The basic random descent search may easily get stuck in a local optimum. Advanced searches, such as the parallel tempering algorithm, provide ways to escape from such local optima so that they can find better solutions. Parallel tempering has three parameters: the number of concurrently executed Metropolis searches (replicas) and the minimum and maximum temperature. The temperature bounds should be carefully chosen, taking into account the scale of the objective function, as the probability to accept an inferior move depends on the ratio of the difference in evaluation (delta) and temperature. If large deltas are expected, the temperatures should be higher. Else, almost no inferior moves will ever be accepted. Conversely, if small deltas are expected, the temperatures should be lower to accept inferior moves in a controlled way.

In this example, the expected difference in evaluations between neighbouring solutions highly depends on the scale of the profits assigned to the items. Therefore the temperatures are scaled accordingly by multiplying them with the average profit of all knapsack items. Alternatively, we could have normalized the profits.

// set temperature range, scaled according to average profit of knapsack items
double scale = computeAverageProfit(data);
double minTemp = scale * 0.001;
double maxTemp = scale * 0.1;

The average profit of all knapsack items is easily computed.

double computeAverageProfit(KnapsackData data){
    return data.getIDs().stream().mapToDouble(data::getProfit).average().getAsDouble();
}

Now we can create the parallel tempering search.

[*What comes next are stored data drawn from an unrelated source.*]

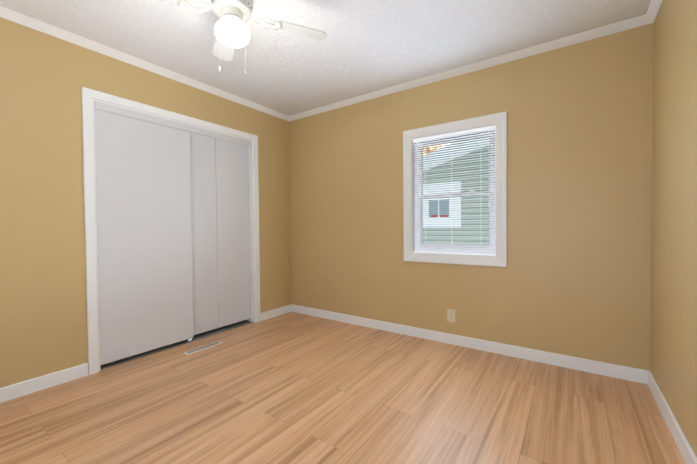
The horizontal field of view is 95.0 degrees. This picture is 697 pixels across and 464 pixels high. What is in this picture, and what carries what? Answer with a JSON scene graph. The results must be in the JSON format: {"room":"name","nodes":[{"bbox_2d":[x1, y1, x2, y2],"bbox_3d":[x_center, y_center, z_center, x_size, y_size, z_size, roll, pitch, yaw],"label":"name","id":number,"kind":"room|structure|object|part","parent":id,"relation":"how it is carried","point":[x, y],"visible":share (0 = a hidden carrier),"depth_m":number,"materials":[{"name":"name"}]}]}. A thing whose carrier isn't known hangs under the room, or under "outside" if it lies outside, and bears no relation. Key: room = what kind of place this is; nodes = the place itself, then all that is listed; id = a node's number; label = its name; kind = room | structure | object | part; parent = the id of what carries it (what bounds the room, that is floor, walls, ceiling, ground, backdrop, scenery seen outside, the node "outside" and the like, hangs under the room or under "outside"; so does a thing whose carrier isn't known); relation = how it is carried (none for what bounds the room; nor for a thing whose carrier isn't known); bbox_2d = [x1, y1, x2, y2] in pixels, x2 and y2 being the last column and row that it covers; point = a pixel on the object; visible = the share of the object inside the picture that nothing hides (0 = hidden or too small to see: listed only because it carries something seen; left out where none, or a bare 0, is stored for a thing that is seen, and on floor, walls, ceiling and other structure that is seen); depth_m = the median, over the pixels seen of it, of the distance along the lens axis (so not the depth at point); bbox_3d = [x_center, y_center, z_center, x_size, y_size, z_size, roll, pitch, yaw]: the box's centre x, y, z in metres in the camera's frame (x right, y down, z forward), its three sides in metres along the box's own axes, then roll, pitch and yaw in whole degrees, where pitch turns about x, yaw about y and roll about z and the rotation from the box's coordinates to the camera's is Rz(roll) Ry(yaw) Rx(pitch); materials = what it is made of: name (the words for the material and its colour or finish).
{"room":"empty bedroom","nodes":[
{"label":"empty bedroom","id":0,"kind":"room"},
{"bbox_2d":[0,17,290,387],"bbox_3d":[-2.167,-0.196,2.692,0.820,2.480,3.830,0,1,35],"label":"wall","id":1,"kind":"structure","parent":0,"point":[44,78],"depth_m":2.21,"materials":[{"name":"paint"}]},
{"bbox_2d":[0,363,87,402],"bbox_3d":[-2.364,1.021,1.690,0.013,0.090,1.588,0,1,35],"label":"baseboard","id":2,"kind":"structure","parent":1,"relation":"attached to","point":[19,389],"depth_m":2.14,"materials":[{"name":"white wood"}]},
{"bbox_2d":[0,6,287,120],"bbox_3d":[-1.786,-1.370,2.476,0.042,0.050,3.700,0,1,35],"label":"crown molding","id":3,"kind":"structure","parent":1,"relation":"attached to","point":[5,13],"depth_m":2.49,"materials":[{"name":"white wood"}]},
{"bbox_2d":[81,87,260,374],"bbox_3d":[-1.524,0.013,3.012,0.130,2.040,1.460,0,1,35],"label":"door frame","id":4,"kind":"structure","parent":1,"relation":"attached to","point":[251,234],"depth_m":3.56,"materials":[{"name":"white wood"}]},
{"bbox_2d":[94,101,251,145],"bbox_3d":[-1.485,-0.962,2.959,0.012,0.058,1.424,0,1,35],"label":"valance","id":5,"kind":"object","parent":1,"relation":"attached to","point":[136,115],"visible":1,"depth_m":2.79,"materials":[{"name":"white wood"}]},
{"bbox_2d":[260,304,291,320],"bbox_3d":[-0.873,0.966,3.828,0.013,0.090,0.458,0,1,35],"label":"baseboard","id":6,"kind":"structure","parent":1,"relation":"attached to","point":[285,309],"depth_m":3.82,"materials":[{"name":"white wood"}]},
{"bbox_2d":[0,0,650,115],"bbox_3d":[-0.432,-1.438,1.530,3.605,0.100,3.960,0,1,35],"label":"ceiling","id":7,"kind":"structure","parent":0,"point":[363,47],"depth_m":2.29,"materials":[{"name":"white paint"}]},
{"bbox_2d":[158,0,326,73],"bbox_3d":[-0.611,-1.110,1.682,0.796,0.558,0.796,0,1,18],"label":"ceiling fan","id":8,"kind":"object","parent":7,"relation":"hanging from","point":[231,31],"visible":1,"depth_m":1.66,"materials":[{"name":"white metal"}]},
{"bbox_3d":[-0.944,-1.155,1.514,0.221,0.029,0.307,0,1,35],"label":"blade","id":9,"kind":"part","parent":8,"relation":"part of","materials":[{"name":"white wood"}]},
{"bbox_3d":[-0.778,-1.166,2.013,0.307,0.029,0.221,0,1,35],"label":"blade","id":10,"kind":"part","parent":8,"relation":"part of","materials":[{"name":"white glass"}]},
{"bbox_3d":[-0.611,-1.049,1.683,0.178,0.120,0.178,0,1,35],"label":"globe","id":11,"kind":"part","parent":8,"relation":"part of"},
{"bbox_3d":[-0.280,-1.167,1.847,0.221,0.029,0.307,0,1,35],"label":"blade","id":12,"kind":"part","parent":8,"relation":"part of","materials":[{"name":"white wood"}]},
{"bbox_2d":[0,312,684,463],"bbox_3d":[-0.718,1.100,1.795,4.355,0.100,3.960,0,1,35],"label":"floor","id":13,"kind":"structure","parent":0,"point":[292,388],"depth_m":1.88,"materials":[{"name":"brown wood"}]},
{"bbox_2d":[184,341,222,354],"bbox_3d":[-1.289,1.032,2.850,0.066,0.005,0.335,0,1,35],"label":"floor vent","id":14,"kind":"object","parent":13,"relation":"in","point":[202,348],"visible":1,"depth_m":2.83,"materials":[{"name":"metal"}]},
{"bbox_2d":[289,23,653,370],"bbox_3d":[0.674,-0.209,3.125,3.605,2.440,0.130,0,1,35],"label":"wall","id":15,"kind":"structure","parent":0,"point":[573,278],"depth_m":2.54,"materials":[{"name":"paint"}]},
{"bbox_2d":[447,309,454,322],"bbox_3d":[0.928,0.759,2.889,0.070,0.114,0.008,0,1,35],"label":"electrical outlet","id":16,"kind":"object","parent":15,"relation":"attached to","point":[450,315],"visible":1,"depth_m":2.89,"materials":[{"name":"beige plastic"}]},
{"bbox_2d":[403,111,506,266],"bbox_3d":[0.952,-0.347,2.915,0.914,1.264,0.152,0,1,35],"label":"window","id":17,"kind":"structure","parent":15,"relation":"in","point":[416,205],"depth_m":2.86,"materials":[{"name":"white plastic"}]},
{"bbox_2d":[417,151,417,195],"bbox_3d":[0.694,-0.340,3.042,0.085,1.054,0.025,0,1,14],"label":"blind cord","id":18,"kind":"object","parent":17,"relation":"hanging from","point":[417,195],"depth_m":3.05,"materials":[{"name":"white plastic"}]},
{"bbox_2d":[451,217,451,252],"bbox_3d":[0.935,-0.339,2.891,0.002,1.052,0.027,0,1,35],"label":"blind cord","id":19,"kind":"object","parent":17,"relation":"hanging from","point":[451,217],"depth_m":2.89,"materials":[{"name":"white plastic"}]},
{"bbox_3d":[0.935,-0.347,2.891,0.734,1.089,0.029,0,1,35],"label":"window blind rails","id":20,"kind":"part","parent":17,"relation":"part of","materials":[{"name":"white plastic"}]},
{"bbox_3d":[0.965,-0.097,2.936,0.686,0.517,0.028,0,1,35],"label":"window sash","id":21,"kind":"part","parent":17,"relation":"part of","materials":[{"name":"white plastic"}]},
{"bbox_3d":[0.979,-0.594,2.952,0.686,0.548,0.028,0,1,35],"label":"window sash","id":22,"kind":"part","parent":17,"relation":"part of","materials":[{"name":"white plastic"}]},
{"bbox_2d":[288,15,643,121],"bbox_3d":[0.620,-1.402,3.027,3.240,0.050,0.042,0,1,35],"label":"crown molding","id":23,"kind":"structure","parent":15,"relation":"attached to","point":[634,22],"depth_m":2.63,"materials":[{"name":"white wood"}]},
{"bbox_2d":[292,304,643,383],"bbox_3d":[0.637,0.967,3.095,3.330,0.090,0.013,0,1,35],"label":"baseboard","id":24,"kind":"structure","parent":15,"relation":"attached to","point":[591,366],"depth_m":2.68,"materials":[{"name":"white wood"}]},
{"bbox_2d":[650,0,696,456],"bbox_3d":[0.967,-0.160,0.508,0.130,2.440,3.830,0,1,35],"label":"wall","id":25,"kind":"structure","parent":0,"point":[673,352],"depth_m":1.63,"materials":[{"name":"paint"}]},
{"bbox_2d":[640,0,662,25],"bbox_3d":[0.923,-1.356,0.587,0.042,0.050,3.700,0,1,35],"label":"crown molding","id":26,"kind":"structure","parent":25,"relation":"attached to","point":[649,16],"depth_m":2.02,"materials":[{"name":"white wood"}]},
{"bbox_2d":[644,370,696,463],"bbox_3d":[0.956,1.013,0.625,0.013,0.090,3.700,0,1,35],"label":"baseboard","id":27,"kind":"structure","parent":25,"relation":"attached to","point":[683,445],"depth_m":1.63,"materials":[{"name":"white wood"}]},
{"label":"outside","id":28,"kind":"structure","parent":0,"visible":0},
{"bbox_2d":[423,143,451,154],"bbox_3d":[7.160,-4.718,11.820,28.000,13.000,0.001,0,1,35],"label":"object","id":29,"kind":"structure","parent":28,"point":[430,149],"depth_m":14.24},
{"bbox_3d":[1.748,1.390,4.979,15.000,0.050,4.070,0,1,35],"label":"ground","id":30,"kind":"structure","parent":28,"visible":0},
{"bbox_2d":[422,137,489,244],"bbox_3d":[2.567,-1.048,6.326,12.220,4.758,0.420,0,1,35],"label":"neighboring house","id":31,"kind":"structure","parent":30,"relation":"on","point":[447,221],"depth_m":6.71,"materials":[{"name":"green"}]},
{"bbox_3d":[1.969,-0.511,6.968,0.450,0.390,0.006,0,1,35],"label":"pane","id":32,"kind":"part","parent":31,"relation":"part of","materials":[{"name":"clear glass"}]},
{"bbox_3d":[2.017,-0.581,6.950,0.830,0.970,0.025,0,1,35],"label":"panel","id":33,"kind":"part","parent":31,"relation":"part of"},
{"bbox_3d":[-1.527,-0.976,2.989,0.093,0.030,1.428,0,1,35],"label":"closet track","id":34,"kind":"object","parent":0,"visible":0},
{"bbox_2d":[94,109,193,364],"bbox_3d":[-1.695,0.025,2.711,0.034,1.960,0.733,0,1,35],"label":"closet door","id":35,"kind":"structure","parent":34,"relation":"hanging from","point":[144,221],"depth_m":2.65,"materials":[{"name":"white wood"}]},
{"bbox_2d":[190,132,250,334],"bbox_3d":[-1.339,0.008,3.301,0.034,1.956,0.736,0,1,35],"label":"closet door","id":36,"kind":"structure","parent":34,"relation":"hanging from","point":[220,228],"depth_m":3.29,"materials":[{"name":"white wood"}]}
]}

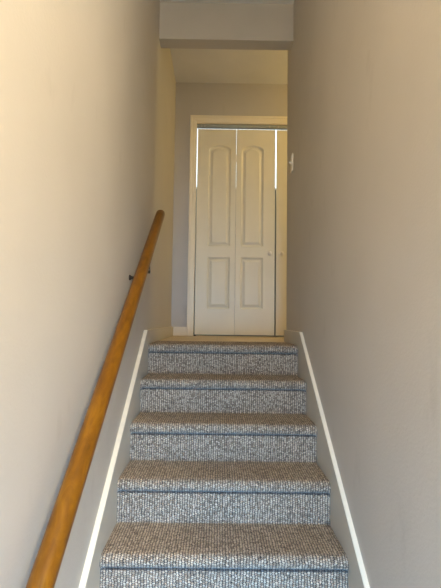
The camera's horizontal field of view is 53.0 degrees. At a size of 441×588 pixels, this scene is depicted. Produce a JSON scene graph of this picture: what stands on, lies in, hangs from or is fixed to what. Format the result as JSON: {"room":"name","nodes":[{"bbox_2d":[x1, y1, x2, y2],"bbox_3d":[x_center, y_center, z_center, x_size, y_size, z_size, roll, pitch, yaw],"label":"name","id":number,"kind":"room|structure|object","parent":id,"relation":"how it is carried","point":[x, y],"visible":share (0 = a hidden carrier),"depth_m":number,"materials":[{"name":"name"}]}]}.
{"room":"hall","nodes":[
{"label":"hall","id":0,"kind":"room"},
{"bbox_2d":[0,0,175,587],"bbox_3d":[-0.507,-0.247,1.459,0.120,4.232,5.590,1,-3,0],"label":"wall","id":1,"kind":"structure","parent":0,"point":[88,87],"depth_m":1.31,"materials":[{"name":"beige paint"}]},
{"bbox_2d":[26,210,164,587],"bbox_3d":[-0.405,0.258,1.560,0.101,1.740,2.479,1,-3,0],"label":"handrail","id":2,"kind":"object","parent":1,"relation":"attached to","point":[46,567],"visible":1,"depth_m":1.25,"materials":[{"name":"brown wood"}]},
{"bbox_2d":[79,327,172,587],"bbox_3d":[-0.459,0.965,2.383,0.021,1.527,3.574,1,-3,0],"label":"baseboard","id":3,"kind":"structure","parent":1,"relation":"attached to","point":[106,519],"depth_m":1.90,"materials":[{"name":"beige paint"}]},
{"bbox_2d":[159,334,283,341],"bbox_3d":[1.346,0.520,4.197,3.882,0.199,2.856,1,-3,0],"label":"floor","id":4,"kind":"structure","parent":0,"point":[197,337],"depth_m":3.72,"materials":[{"name":"laminate"}]},
{"bbox_2d":[152,341,293,344],"bbox_3d":[0.015,0.327,2.980,0.918,0.001,0.341,1,-3,0],"label":"floor","id":5,"kind":"structure","parent":0,"point":[190,342],"depth_m":2.96,"materials":[{"name":"carpet"}]},
{"bbox_2d":[159,2,293,49],"bbox_3d":[0.043,-1.984,3.216,0.956,0.357,0.111,1,-3,0],"label":"beam","id":6,"kind":"structure","parent":0,"point":[182,25],"depth_m":3.16,"materials":[{"name":"paint"}]},
{"bbox_2d":[160,0,293,3],"bbox_3d":[0.680,-2.332,0.945,2.432,0.250,4.534,1,-3,0],"label":"ceiling","id":7,"kind":"structure","parent":0,"point":[188,1],"depth_m":3.15,"materials":[{"name":"white paint"}]},
{"bbox_2d":[171,82,286,326],"bbox_3d":[1.363,-0.768,4.364,3.642,2.790,0.120,1,-3,0],"label":"wall","id":8,"kind":"structure","parent":0,"point":[225,99],"depth_m":4.35,"materials":[{"name":"beige paint"}]},
{"bbox_2d":[173,327,186,335],"bbox_3d":[-0.387,0.355,4.216,0.129,0.085,0.014,1,-3,0],"label":"baseboard","id":9,"kind":"structure","parent":8,"relation":"attached to","point":[177,331],"depth_m":4.21,"materials":[{"name":"beige paint"}]},
{"bbox_2d":[193,129,274,335],"bbox_3d":[0.145,-0.609,4.298,0.781,2.032,0.090,1,-3,0],"label":"door","id":10,"kind":"structure","parent":8,"relation":"in","point":[237,274],"depth_m":4.31,"materials":[{"name":"beige paint"}]},
{"bbox_2d":[186,115,286,335],"bbox_3d":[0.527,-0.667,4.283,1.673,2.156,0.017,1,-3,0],"label":"trim","id":11,"kind":"structure","parent":8,"relation":"attached to","point":[194,119],"depth_m":4.30,"materials":[{"name":"beige paint"}]},
{"bbox_2d":[197,124,286,129],"bbox_3d":[0.540,-1.649,4.385,1.540,0.034,0.030,1,-3,0],"label":"door track","id":12,"kind":"object","parent":8,"relation":"attached to","point":[199,126],"visible":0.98,"depth_m":4.37,"materials":[{"name":"grey metal"}]},
{"bbox_2d":[275,130,286,335],"bbox_3d":[0.925,-0.605,4.304,0.764,2.019,0.090,1,-3,0],"label":"door","id":13,"kind":"structure","parent":8,"relation":"in","point":[281,135],"depth_m":4.31,"materials":[{"name":"beige paint"}]},
{"bbox_2d":[170,48,287,83],"bbox_3d":[1.385,-2.169,3.886,3.882,0.150,1.244,1,-3,0],"label":"ceiling","id":14,"kind":"structure","parent":0,"point":[189,65],"depth_m":4.08,"materials":[{"name":"white paint"}]},
{"bbox_2d":[194,189,275,334],"bbox_3d":[0.477,-0.730,5.257,2.800,2.800,0.100,1,-3,0],"label":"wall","id":15,"kind":"structure","parent":0,"point":[196,189],"depth_m":5.18,"materials":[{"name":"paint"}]},
{"bbox_2d":[286,0,440,587],"bbox_3d":[0.566,-0.209,1.845,0.120,4.232,2.950,1,-3,0],"label":"wall","id":16,"kind":"structure","parent":0,"point":[364,76],"depth_m":1.46,"materials":[{"name":"beige paint"}]},
{"bbox_2d":[289,153,292,172],"bbox_3d":[0.496,-0.922,3.125,0.024,0.120,0.074,1,-3,0],"label":"light switch","id":17,"kind":"object","parent":16,"relation":"attached to","point":[291,162],"visible":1,"depth_m":3.12,"materials":[{"name":"beige plastic"}]},
{"bbox_2d":[284,330,369,587],"bbox_3d":[0.481,0.950,1.932,0.018,1.527,2.658,1,-3,0],"label":"baseboard","id":18,"kind":"structure","parent":16,"relation":"attached to","point":[341,523],"depth_m":1.90,"materials":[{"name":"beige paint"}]},
{"bbox_3d":[0.634,1.637,-0.359,2.432,0.120,2.414,1,-3,0],"label":"floor","id":19,"kind":"structure","parent":0,"visible":0},
{"bbox_2d":[100,343,348,587],"bbox_3d":[0.014,0.982,1.808,0.918,1.451,1.924,1,-3,0],"label":"carpeted staircase","id":20,"kind":"structure","parent":19,"relation":"on","point":[222,485],"depth_m":1.91,"materials":[{"name":"carpet"}]}
]}

// create parallel tempering
int numReplicas = 10;
ParallelTempering<SubsetSolution> parallelTempering = new ParallelTempering<>(problem,
                                                            new SinglePerturbationNeighbourhood(),
                                                            numReplicas, minTemp, maxTemp);

Running the search is done in exactly the same way as for the random descent algorithm. Experimenting with some example input will show that the advanced parallel tempering algorithm finds much better solutions for the 0/1 knapsack problem as compared to the basic random descent algorithm.

The complete source code of this example is available on GitHub, including some additional code to read the input from a text file. You can also download a ZIP file that contains the Java sources of all examples, a compiled JAR (including all dependencies) as well as some input files for in case you want to run any of the examples. To run this example, execute

$ java -cp james-examples.jar org.jamesframework.examples.knapsack.KnapSack <inputfile> <capacity> <runtime>

from the command line. The input file should be a text file in which the first row contains a single number N that indicates the number of available knapsack items. The subsequent N rows each contain the profit and weight (in this order) of a single item, separated by one or more spaces. The runtime is given in seconds.